🤖 AI Summary
Understanding how distributional shifts in training data affect language models of varying scales—and whether small proxy models can reliably predict the data sensitivity of large models—remains an open challenge.
Method: We conduct 12 controlled data perturbation experiments across multi-scale models (LLaMA, Pythia), employing predictive correlation analysis, TracIn-based data attribution, and subset selection evaluation.

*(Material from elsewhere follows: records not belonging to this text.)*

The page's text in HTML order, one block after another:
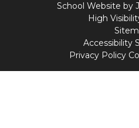
School Website by
High
Accessibility
Privacy Policy
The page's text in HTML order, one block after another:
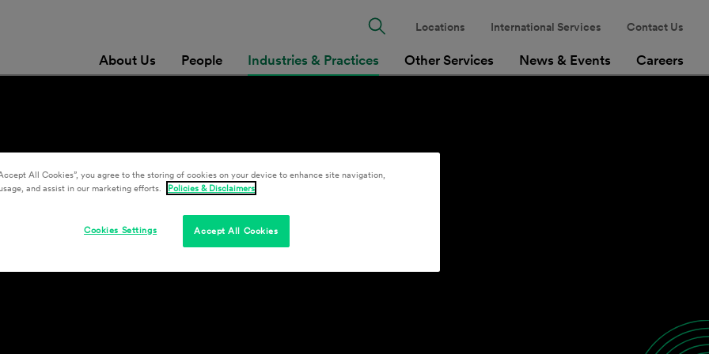
About Us People Industries & Practices Other Services News & Events Careers
Locations International Services Contact Us
All Cookies”, you agree to the storing of cookies on your device to enhance site navigation,
and assist in our marketing efforts.
Policies & Disclaimers
Accept All Cookies
Cookies Settings
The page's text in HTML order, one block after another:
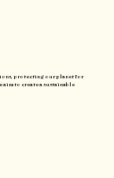
protecting our planet for
to create a sustainable
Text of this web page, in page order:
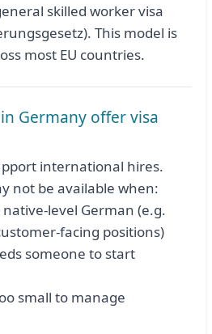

Contribution/Results: We provide the first systematic empirical evidence that small and large models exhibit highly consistent responses to data perturbations (mean predictive correlation = 0.89), directly refuting the conventional assumption that model scaling undermines the transferability of data effects. This finding establishes a foundational theoretical basis for data-centric AI and substantially improves the generalization reliability of proxy models in data attribution (+23% accuracy) and optimal subset selection (+31% utility).
📝 Abstract
Choice of training data distribution greatly influences model behavior. Yet, in large-scale settings, precisely characterizing how changes in training data affects predictions is often difficult due to model training costs. Current practice is to instead extrapolate from scaled down, inexpensive-to-train proxy models. However, changes in data do not influence smaller and larger models identically. Therefore, understanding how choice of data affects large-scale models raises the question: how does training data distribution influence model behavior across compute scale? We find that small- and large-scale language model predictions (generally) do highly correlate across choice of training data. Equipped with these findings, we characterize how proxy scale affects effectiveness in two downstream proxy model applications: data attribution and dataset selection.